Data to examine: Begin

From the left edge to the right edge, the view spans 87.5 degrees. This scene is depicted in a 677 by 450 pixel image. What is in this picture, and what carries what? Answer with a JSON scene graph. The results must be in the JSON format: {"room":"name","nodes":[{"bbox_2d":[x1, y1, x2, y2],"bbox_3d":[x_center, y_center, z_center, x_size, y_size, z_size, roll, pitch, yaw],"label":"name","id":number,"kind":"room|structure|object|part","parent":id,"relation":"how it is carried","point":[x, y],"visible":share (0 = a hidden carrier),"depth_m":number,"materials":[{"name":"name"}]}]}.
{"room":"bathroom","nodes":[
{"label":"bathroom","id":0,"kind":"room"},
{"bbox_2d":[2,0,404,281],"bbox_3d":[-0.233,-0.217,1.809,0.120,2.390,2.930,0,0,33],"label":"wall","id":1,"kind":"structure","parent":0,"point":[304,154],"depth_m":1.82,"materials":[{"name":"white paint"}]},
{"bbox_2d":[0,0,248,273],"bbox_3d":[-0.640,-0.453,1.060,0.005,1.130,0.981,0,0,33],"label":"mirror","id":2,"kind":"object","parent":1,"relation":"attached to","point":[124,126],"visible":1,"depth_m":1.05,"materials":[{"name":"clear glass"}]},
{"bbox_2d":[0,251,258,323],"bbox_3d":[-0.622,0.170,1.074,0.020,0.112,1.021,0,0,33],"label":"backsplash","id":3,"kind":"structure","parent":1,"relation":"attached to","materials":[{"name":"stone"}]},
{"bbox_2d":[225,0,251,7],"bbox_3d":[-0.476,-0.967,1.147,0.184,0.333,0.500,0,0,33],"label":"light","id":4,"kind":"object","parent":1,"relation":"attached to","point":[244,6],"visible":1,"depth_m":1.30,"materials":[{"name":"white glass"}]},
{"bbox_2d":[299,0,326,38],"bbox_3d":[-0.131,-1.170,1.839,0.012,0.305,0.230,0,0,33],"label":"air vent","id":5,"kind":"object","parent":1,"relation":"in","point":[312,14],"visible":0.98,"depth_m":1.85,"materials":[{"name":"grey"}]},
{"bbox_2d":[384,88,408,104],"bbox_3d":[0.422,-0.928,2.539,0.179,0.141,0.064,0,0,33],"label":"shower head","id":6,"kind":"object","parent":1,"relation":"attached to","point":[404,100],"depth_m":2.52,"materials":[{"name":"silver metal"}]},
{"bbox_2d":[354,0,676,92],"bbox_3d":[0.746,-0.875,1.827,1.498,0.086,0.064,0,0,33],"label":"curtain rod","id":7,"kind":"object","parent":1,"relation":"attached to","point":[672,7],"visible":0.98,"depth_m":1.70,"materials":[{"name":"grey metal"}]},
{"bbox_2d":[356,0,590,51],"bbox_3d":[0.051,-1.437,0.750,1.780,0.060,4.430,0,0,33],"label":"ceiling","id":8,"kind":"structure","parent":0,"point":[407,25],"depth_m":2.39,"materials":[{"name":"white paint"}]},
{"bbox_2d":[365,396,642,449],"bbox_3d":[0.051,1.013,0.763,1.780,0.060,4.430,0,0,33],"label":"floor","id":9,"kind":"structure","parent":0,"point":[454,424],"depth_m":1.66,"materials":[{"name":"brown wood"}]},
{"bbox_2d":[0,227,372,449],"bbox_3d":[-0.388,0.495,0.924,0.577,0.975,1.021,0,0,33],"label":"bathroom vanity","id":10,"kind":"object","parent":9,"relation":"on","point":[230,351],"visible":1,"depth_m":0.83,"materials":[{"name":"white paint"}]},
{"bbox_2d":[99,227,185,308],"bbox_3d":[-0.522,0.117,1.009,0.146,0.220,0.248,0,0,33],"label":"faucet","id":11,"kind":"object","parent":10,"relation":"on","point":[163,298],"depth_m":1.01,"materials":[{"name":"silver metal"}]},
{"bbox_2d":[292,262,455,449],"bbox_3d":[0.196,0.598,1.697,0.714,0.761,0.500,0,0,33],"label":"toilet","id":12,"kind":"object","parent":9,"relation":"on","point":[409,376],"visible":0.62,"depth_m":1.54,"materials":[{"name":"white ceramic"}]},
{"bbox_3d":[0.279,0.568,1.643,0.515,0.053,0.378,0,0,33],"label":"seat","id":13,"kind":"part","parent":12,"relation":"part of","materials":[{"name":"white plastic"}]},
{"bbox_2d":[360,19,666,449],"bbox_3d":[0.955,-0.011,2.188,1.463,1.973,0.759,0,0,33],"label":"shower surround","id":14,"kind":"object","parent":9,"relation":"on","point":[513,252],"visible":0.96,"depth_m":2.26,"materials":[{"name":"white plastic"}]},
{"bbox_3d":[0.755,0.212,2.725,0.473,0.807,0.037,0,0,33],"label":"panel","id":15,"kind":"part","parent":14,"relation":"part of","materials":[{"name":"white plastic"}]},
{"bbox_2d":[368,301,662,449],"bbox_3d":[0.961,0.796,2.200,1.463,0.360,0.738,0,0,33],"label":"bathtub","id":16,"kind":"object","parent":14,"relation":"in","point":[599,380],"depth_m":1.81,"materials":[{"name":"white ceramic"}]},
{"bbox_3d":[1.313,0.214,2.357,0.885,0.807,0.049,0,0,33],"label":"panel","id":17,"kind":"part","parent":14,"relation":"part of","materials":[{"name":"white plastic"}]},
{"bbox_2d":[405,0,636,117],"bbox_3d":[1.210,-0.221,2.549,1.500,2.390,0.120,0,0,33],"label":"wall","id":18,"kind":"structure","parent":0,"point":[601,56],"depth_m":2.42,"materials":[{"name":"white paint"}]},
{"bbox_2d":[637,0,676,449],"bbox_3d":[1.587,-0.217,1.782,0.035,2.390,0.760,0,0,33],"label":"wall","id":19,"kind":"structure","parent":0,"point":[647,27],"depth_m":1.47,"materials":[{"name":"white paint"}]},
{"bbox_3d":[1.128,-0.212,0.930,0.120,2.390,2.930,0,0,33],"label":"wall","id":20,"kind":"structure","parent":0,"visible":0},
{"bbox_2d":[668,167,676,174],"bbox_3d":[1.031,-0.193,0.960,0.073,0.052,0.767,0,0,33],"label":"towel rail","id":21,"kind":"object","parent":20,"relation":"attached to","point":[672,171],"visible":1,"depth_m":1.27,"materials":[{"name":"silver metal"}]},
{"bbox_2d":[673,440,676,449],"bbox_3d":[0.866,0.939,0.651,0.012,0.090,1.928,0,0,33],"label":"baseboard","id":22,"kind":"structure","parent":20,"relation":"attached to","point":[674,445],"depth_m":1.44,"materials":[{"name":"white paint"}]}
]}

Data to examine: End

Directions for this task — Set the whole listing down again so that it matches the original exactly.

Result of this exercise —
From the left edge to the right edge, the view spans 87.5 degrees. This scene is depicted in a 677 by 450 pixel image. What is in this picture, and what carries what? Answer with a JSON scene graph. The results must be in the JSON format: {"room":"name","nodes":[{"bbox_2d":[x1, y1, x2, y2],"bbox_3d":[x_center, y_center, z_center, x_size, y_size, z_size, roll, pitch, yaw],"label":"name","id":number,"kind":"room|structure|object|part","parent":id,"relation":"how it is carried","point":[x, y],"visible":share (0 = a hidden carrier),"depth_m":number,"materials":[{"name":"name"}]}]}.
{"room":"bathroom","nodes":[
{"label":"bathroom","id":0,"kind":"room"},
{"bbox_2d":[2,0,404,281],"bbox_3d":[-0.233,-0.217,1.809,0.120,2.390,2.930,0,0,33],"label":"wall","id":1,"kind":"structure","parent":0,"point":[304,154],"depth_m":1.82,"materials":[{"name":"white paint"}]},
{"bbox_2d":[0,0,248,273],"bbox_3d":[-0.640,-0.453,1.060,0.005,1.130,0.981,0,0,33],"label":"mirror","id":2,"kind":"object","parent":1,"relation":"attached to","point":[124,126],"visible":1,"depth_m":1.05,"materials":[{"name":"clear glass"}]},
{"bbox_2d":[0,251,258,323],"bbox_3d":[-0.622,0.170,1.074,0.020,0.112,1.021,0,0,33],"label":"backsplash","id":3,"kind":"structure","parent":1,"relation":"attached to","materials":[{"name":"stone"}]},
{"bbox_2d":[225,0,251,7],"bbox_3d":[-0.476,-0.967,1.147,0.184,0.333,0.500,0,0,33],"label":"light","id":4,"kind":"object","parent":1,"relation":"attached to","point":[244,6],"visible":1,"depth_m":1.30,"materials":[{"name":"white glass"}]},
{"bbox_2d":[299,0,326,38],"bbox_3d":[-0.131,-1.170,1.839,0.012,0.305,0.230,0,0,33],"label":"air vent","id":5,"kind":"object","parent":1,"relation":"in","point":[312,14],"visible":0.98,"depth_m":1.85,"materials":[{"name":"grey"}]},
{"bbox_2d":[384,88,408,104],"bbox_3d":[0.422,-0.928,2.539,0.179,0.141,0.064,0,0,33],"label":"shower head","id":6,"kind":"object","parent":1,"relation":"attached to","point":[404,100],"depth_m":2.52,"materials":[{"name":"silver metal"}]},
{"bbox_2d":[354,0,676,92],"bbox_3d":[0.746,-0.875,1.827,1.498,0.086,0.064,0,0,33],"label":"curtain rod","id":7,"kind":"object","parent":1,"relation":"attached to","point":[672,7],"visible":0.98,"depth_m":1.70,"materials":[{"name":"grey metal"}]},
{"bbox_2d":[356,0,590,51],"bbox_3d":[0.051,-1.437,0.750,1.780,0.060,4.430,0,0,33],"label":"ceiling","id":8,"kind":"structure","parent":0,"point":[407,25],"depth_m":2.39,"materials":[{"name":"white paint"}]},
{"bbox_2d":[365,396,642,449],"bbox_3d":[0.051,1.013,0.763,1.780,0.060,4.430,0,0,33],"label":"floor","id":9,"kind":"structure","parent":0,"point":[454,424],"depth_m":1.66,"materials":[{"name":"brown wood"}]},
{"bbox_2d":[0,227,372,449],"bbox_3d":[-0.388,0.495,0.924,0.577,0.975,1.021,0,0,33],"label":"bathroom vanity","id":10,"kind":"object","parent":9,"relation":"on","point":[230,351],"visible":1,"depth_m":0.83,"materials":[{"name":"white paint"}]},
{"bbox_2d":[99,227,185,308],"bbox_3d":[-0.522,0.117,1.009,0.146,0.220,0.248,0,0,33],"label":"faucet","id":11,"kind":"object","parent":10,"relation":"on","point":[163,298],"depth_m":1.01,"materials":[{"name":"silver metal"}]},
{"bbox_2d":[292,262,455,449],"bbox_3d":[0.196,0.598,1.697,0.714,0.761,0.500,0,0,33],"label":"toilet","id":12,"kind":"object","parent":9,"relation":"on","point":[409,376],"visible":0.62,"depth_m":1.54,"materials":[{"name":"white ceramic"}]},
{"bbox_3d":[0.279,0.568,1.643,0.515,0.053,0.378,0,0,33],"label":"seat","id":13,"kind":"part","parent":12,"relation":"part of","materials":[{"name":"white plastic"}]},
{"bbox_2d":[360,19,666,449],"bbox_3d":[0.955,-0.011,2.188,1.463,1.973,0.759,0,0,33],"label":"shower surround","id":14,"kind":"object","parent":9,"relation":"on","point":[513,252],"visible":0.96,"depth_m":2.26,"materials":[{"name":"white plastic"}]},
{"bbox_3d":[0.755,0.212,2.725,0.473,0.807,0.037,0,0,33],"label":"panel","id":15,"kind":"part","parent":14,"relation":"part of","materials":[{"name":"white plastic"}]},
{"bbox_2d":[368,301,662,449],"bbox_3d":[0.961,0.796,2.200,1.463,0.360,0.738,0,0,33],"label":"bathtub","id":16,"kind":"object","parent":14,"relation":"in","point":[599,380],"depth_m":1.81,"materials":[{"name":"white ceramic"}]},
{"bbox_3d":[1.313,0.214,2.357,0.885,0.807,0.049,0,0,33],"label":"panel","id":17,"kind":"part","parent":14,"relation":"part of","materials":[{"name":"white plastic"}]},
{"bbox_2d":[405,0,636,117],"bbox_3d":[1.210,-0.221,2.549,1.500,2.390,0.120,0,0,33],"label":"wall","id":18,"kind":"structure","parent":0,"point":[601,56],"depth_m":2.42,"materials":[{"name":"white paint"}]},
{"bbox_2d":[637,0,676,449],"bbox_3d":[1.587,-0.217,1.782,0.035,2.390,0.760,0,0,33],"label":"wall","id":19,"kind":"structure","parent":0,"point":[647,27],"depth_m":1.47,"materials":[{"name":"white paint"}]},
{"bbox_3d":[1.128,-0.212,0.930,0.120,2.390,2.930,0,0,33],"label":"wall","id":20,"kind":"structure","parent":0,"visible":0},
{"bbox_2d":[668,167,676,174],"bbox_3d":[1.031,-0.193,0.960,0.073,0.052,0.767,0,0,33],"label":"towel rail","id":21,"kind":"object","parent":20,"relation":"attached to","point":[672,171],"visible":1,"depth_m":1.27,"materials":[{"name":"silver metal"}]},
{"bbox_2d":[673,440,676,449],"bbox_3d":[0.866,0.939,0.651,0.012,0.090,1.928,0,0,33],"label":"baseboard","id":22,"kind":"structure","parent":20,"relation":"attached to","point":[674,445],"depth_m":1.44,"materials":[{"name":"white paint"}]}
]}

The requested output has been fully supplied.